II-VI semiconductors is a large family of materials that includes wide gap ZnO and ZnS, that we study under the form of nano-objects and complex nanostructures owing to their very high light emission properties, allowing to foresee the realisation of white LED for domestic lighting.

  • Power electronics
The high breakdown fields and the good heat conductivity of diamond makes it a material of choice for the fabrication of components for power electronics. In this regard, we aim at developping n-type doping in diamond.

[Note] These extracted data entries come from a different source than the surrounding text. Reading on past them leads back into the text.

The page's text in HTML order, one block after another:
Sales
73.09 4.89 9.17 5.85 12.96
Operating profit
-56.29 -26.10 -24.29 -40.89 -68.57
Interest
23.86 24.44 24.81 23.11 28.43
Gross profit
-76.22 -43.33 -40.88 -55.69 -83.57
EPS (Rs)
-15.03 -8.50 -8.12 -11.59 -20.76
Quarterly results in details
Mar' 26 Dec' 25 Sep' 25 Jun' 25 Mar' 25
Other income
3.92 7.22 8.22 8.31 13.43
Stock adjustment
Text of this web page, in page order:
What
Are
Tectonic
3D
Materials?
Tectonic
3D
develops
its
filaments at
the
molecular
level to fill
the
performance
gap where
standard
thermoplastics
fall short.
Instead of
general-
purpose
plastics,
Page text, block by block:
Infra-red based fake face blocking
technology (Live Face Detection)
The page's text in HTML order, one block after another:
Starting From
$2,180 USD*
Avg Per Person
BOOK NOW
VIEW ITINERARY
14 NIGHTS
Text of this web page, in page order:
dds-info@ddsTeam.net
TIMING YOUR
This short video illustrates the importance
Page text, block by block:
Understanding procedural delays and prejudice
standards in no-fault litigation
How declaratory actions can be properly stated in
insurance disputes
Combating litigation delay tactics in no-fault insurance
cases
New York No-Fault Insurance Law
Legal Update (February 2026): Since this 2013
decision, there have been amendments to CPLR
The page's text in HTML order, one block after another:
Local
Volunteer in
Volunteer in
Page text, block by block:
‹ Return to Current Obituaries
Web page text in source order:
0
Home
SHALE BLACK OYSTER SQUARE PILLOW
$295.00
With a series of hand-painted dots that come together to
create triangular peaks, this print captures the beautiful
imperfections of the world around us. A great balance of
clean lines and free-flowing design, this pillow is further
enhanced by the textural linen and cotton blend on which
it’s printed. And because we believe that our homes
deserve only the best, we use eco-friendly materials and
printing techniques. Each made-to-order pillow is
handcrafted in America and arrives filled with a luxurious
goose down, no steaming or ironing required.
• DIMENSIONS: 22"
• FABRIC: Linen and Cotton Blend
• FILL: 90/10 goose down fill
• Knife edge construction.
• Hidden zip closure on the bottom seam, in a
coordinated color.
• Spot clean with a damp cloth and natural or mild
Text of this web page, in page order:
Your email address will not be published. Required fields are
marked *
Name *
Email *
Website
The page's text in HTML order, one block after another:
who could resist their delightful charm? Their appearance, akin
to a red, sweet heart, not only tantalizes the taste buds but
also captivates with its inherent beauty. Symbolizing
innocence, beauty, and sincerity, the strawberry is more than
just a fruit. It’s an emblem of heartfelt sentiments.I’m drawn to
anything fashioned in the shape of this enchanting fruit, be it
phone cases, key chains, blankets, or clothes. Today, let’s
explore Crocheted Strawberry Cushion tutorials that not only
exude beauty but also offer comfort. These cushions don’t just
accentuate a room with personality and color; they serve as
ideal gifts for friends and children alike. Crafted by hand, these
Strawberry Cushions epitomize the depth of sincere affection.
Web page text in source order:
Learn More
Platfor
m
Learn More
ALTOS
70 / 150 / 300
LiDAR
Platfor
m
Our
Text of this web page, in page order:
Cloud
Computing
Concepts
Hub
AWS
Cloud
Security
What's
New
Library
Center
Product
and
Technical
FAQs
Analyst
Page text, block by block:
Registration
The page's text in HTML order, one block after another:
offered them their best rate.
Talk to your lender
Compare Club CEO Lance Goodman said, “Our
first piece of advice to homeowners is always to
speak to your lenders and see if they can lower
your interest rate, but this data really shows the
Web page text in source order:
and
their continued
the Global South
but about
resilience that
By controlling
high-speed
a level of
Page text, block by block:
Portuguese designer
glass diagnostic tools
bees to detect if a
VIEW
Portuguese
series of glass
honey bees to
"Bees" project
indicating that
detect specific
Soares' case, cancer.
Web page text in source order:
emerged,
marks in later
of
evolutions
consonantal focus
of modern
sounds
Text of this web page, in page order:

Another very promising, large wafer size available, ultra-wide bandgap material for high power applications is Ga2O3. We are fabricating and studying electronic properties of n- and p-type Ga2O3 epi-wafers for its integration in vertical, bi-polar device structures. 

Our collaborations

Our laboratory benefits from a large network:
- firstly, local collaborations: there are many links between the various teams in GEMaC, leading to inter-team projects. Within UVSQ, GEMaC collaborates with ILV (institute Lavoisier Versailles)
- regional collaborations: we develop numerous collaboration with laboratories of Paris-Saclay university as well as other regional laboratories. For instance, we are leading the flagship AXION (labex NanoSaclay), that links together eight research teams.
- national collaborations: we collaborate with laboratories from various communities (semiconductor, magnetism, optics...)
- Finally, our laboratory also develops international collaborations. For instance, we are involved in the international associated laboratory IM-LED France-Japan, started in 2017. We also joined the European Graphene flagship in 2018.